- Supreme Court of the United States

Argued December 4, 1985 Decided April 1, 1986
- Full case name: Golden State Transit Corp. v. City of Los Angeles
- Citations: 475 U.S. 608 (more) 106 S. Ct. 1395; 89 L. Ed. 2d 616

Holding
- The city's action in conditioning petitioner's franchise renewal on the settlement of the labor dispute is preempted by the NLRA.

Court membership
- Chief Justice Warren E. Burger Associate Justices William J. Brennan Jr. · Byron White Thurgood Marshall · Harry Blackmun Lewis F. Powell Jr. · William Rehnquist John P. Stevens · Sandra Day O'Connor

Case opinions
- Majority: Blackmun, joined by Burger, Brennan, White, Marshall, Powell, Stevens, O'Connor
- Dissent: Rehnquist

Laws applied
- National Labor Relations Act

= Golden State Transit Corp. v. City of Los Angeles =

Golden State Transit Corp v City of Los Angeles, 475 U.S. 608 (1986), is a US labor law case, concerning the scope of federal preemption against state law for labor rights.
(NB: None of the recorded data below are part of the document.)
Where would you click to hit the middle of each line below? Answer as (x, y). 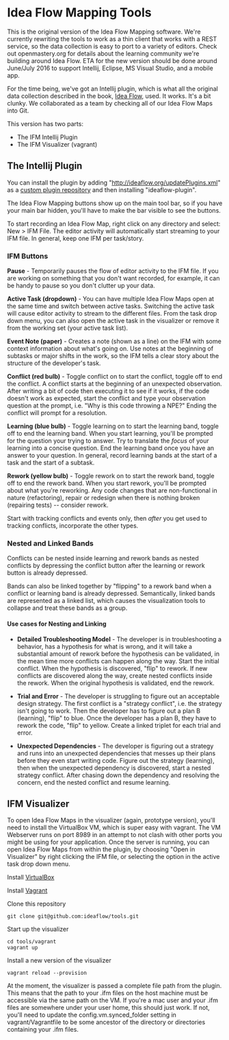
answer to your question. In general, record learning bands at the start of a (112, 456)
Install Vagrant (27, 890)
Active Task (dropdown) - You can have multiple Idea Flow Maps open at (110, 299)
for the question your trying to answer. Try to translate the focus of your (108, 441)
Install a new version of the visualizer (59, 960)
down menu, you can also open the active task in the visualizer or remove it (113, 321)
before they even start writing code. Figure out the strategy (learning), (116, 760)
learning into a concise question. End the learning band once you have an (111, 448)
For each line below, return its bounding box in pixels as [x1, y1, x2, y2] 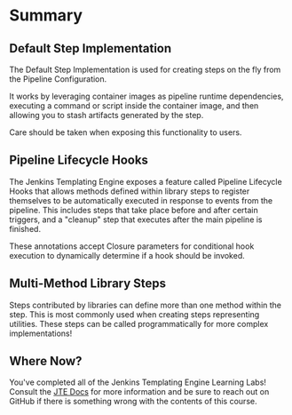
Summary [9, 5, 83, 26]
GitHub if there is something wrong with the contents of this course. [9, 396, 257, 407]
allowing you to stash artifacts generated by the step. [9, 110, 204, 120]
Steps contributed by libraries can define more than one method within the [9, 299, 282, 310]
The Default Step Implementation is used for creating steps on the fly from [9, 64, 281, 75]
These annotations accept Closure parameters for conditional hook [9, 241, 255, 251]
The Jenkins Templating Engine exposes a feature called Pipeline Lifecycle [9, 176, 282, 187]
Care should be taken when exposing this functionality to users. [9, 127, 242, 138]
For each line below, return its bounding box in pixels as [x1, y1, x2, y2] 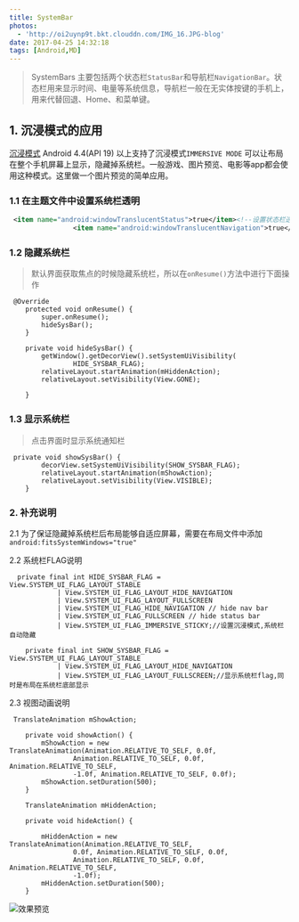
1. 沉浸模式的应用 [9, 122, 103, 138]
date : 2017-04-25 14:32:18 [9, 37, 109, 47]
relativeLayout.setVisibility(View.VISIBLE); [41, 476, 214, 485]
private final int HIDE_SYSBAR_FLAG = [17, 572, 162, 582]
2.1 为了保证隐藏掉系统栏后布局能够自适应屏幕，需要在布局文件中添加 [9, 527, 263, 539]
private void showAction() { [25, 730, 133, 739]
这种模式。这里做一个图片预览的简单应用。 [16, 170, 174, 181]
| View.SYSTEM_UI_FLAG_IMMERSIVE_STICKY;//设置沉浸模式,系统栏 [56, 621, 285, 630]
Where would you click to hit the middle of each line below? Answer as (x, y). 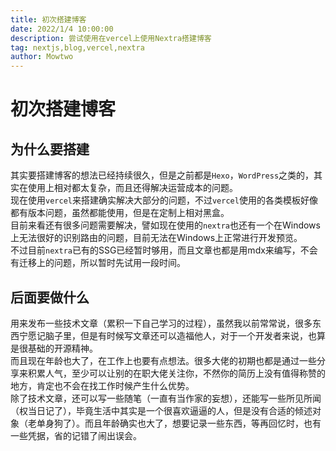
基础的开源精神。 (62, 348)
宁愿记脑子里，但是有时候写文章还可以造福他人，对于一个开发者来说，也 (167, 335)
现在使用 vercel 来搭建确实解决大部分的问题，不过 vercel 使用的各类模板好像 (164, 200)
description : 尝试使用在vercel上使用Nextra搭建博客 (111, 38)
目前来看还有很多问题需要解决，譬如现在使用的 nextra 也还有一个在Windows (165, 225)
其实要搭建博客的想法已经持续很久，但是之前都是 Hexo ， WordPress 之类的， (162, 175)
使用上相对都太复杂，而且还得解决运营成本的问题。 (132, 188)
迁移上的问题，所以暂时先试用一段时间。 (102, 263)
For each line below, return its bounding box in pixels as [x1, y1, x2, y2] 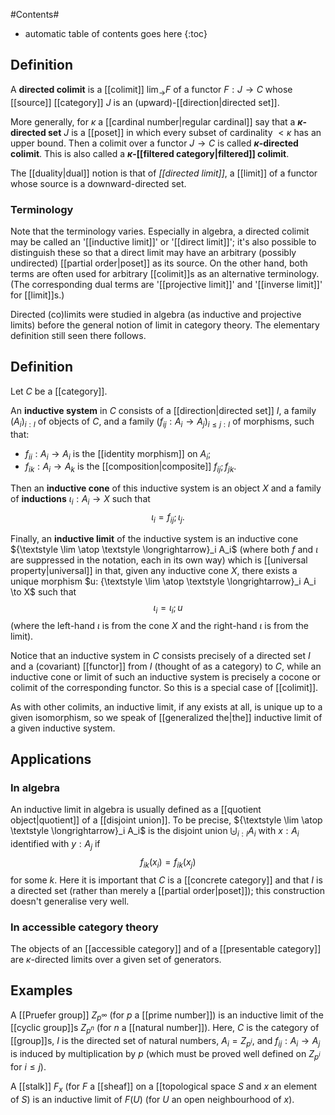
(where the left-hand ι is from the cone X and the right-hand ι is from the [10, 619, 309, 631]
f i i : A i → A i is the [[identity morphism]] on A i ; [24, 447, 212, 462]
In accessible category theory [10, 920, 159, 934]
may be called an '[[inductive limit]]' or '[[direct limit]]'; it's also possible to [10, 235, 317, 248]
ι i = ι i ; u [153, 601, 183, 616]
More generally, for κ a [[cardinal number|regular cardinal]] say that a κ [10, 115, 303, 128]
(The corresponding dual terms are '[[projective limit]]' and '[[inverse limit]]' [10, 278, 323, 290]
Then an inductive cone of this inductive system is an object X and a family [10, 482, 322, 494]
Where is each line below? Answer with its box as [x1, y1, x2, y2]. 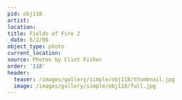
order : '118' [7, 63, 46, 70]
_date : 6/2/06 [7, 37, 49, 44]
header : [7, 69, 30, 76]
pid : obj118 [7, 10, 42, 18]
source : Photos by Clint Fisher [7, 56, 102, 63]
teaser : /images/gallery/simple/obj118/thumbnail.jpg [13, 75, 175, 83]
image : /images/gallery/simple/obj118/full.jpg [13, 82, 157, 89]
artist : [7, 17, 30, 24]
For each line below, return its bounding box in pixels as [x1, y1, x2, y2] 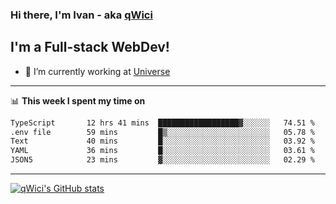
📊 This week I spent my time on [10, 94, 146, 107]
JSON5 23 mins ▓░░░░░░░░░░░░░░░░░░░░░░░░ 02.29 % [10, 155, 315, 165]
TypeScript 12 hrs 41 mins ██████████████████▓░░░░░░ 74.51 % [10, 118, 315, 128]
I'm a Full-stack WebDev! [10, 39, 170, 56]
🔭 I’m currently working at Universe [24, 65, 171, 77]
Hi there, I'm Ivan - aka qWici [10, 8, 153, 22]
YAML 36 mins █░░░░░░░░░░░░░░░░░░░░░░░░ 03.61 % [10, 146, 315, 156]
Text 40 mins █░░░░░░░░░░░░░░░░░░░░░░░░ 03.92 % [10, 136, 315, 147]
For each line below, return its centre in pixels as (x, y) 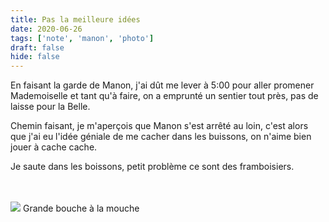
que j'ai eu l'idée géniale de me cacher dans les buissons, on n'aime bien (161, 137)
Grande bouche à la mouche (81, 208)
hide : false (35, 57)
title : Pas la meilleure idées (75, 19)
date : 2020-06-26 (46, 29)
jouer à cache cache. (54, 147)
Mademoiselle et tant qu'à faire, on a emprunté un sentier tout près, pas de (164, 96)
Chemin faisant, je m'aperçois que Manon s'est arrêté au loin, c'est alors (159, 126)
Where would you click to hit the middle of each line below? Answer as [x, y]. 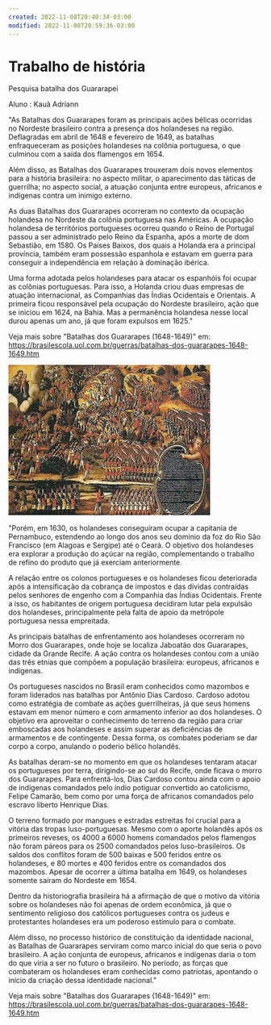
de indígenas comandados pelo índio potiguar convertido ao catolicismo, [129, 788]
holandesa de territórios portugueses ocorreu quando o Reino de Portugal [131, 228]
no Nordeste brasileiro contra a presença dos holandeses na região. [121, 128]
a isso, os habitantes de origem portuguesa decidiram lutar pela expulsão [130, 604]
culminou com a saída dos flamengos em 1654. [86, 154]
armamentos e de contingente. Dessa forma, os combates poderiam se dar [133, 738]
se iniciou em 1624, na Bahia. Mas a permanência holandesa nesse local [128, 312]
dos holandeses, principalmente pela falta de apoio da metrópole [116, 612]

The court held that a city's conditioning of an entity's franchise renewal of the settlement of a labor dispute is preempted by the National Labor Relations Act.

==Facts==
Golden State Transit Corp claimed that the City of Los Angeles was preempted by the National Labor Relations Act of 1935 from refusing to renew its franchise license to operate taxicabs in the city. During its application, its cab drivers went on strike for higher wages and better working conditions. The Teamsters Union put pressure on the city to not renew the license. Because the dispute was not settled, the franchise expired. The Federal District Court held that the city was entitled to not renew the license. The Court of Appeals affirmed this judgment. Golden State Transit Corp appealed.

==Opinion of the court==
A majority of the Supreme Court held that Los Angeles was not entitled to refuse to renew a taxi company's franchise license because the Teamsters Union had pressured it not to until a dispute was resolved. Justice Harry Blackmun gave the judgment.

Justice William Rehnquist dissented.

==Later developments==
The case returned to the Supreme Court in a 1989 case of the same name, 493 U.S. 103.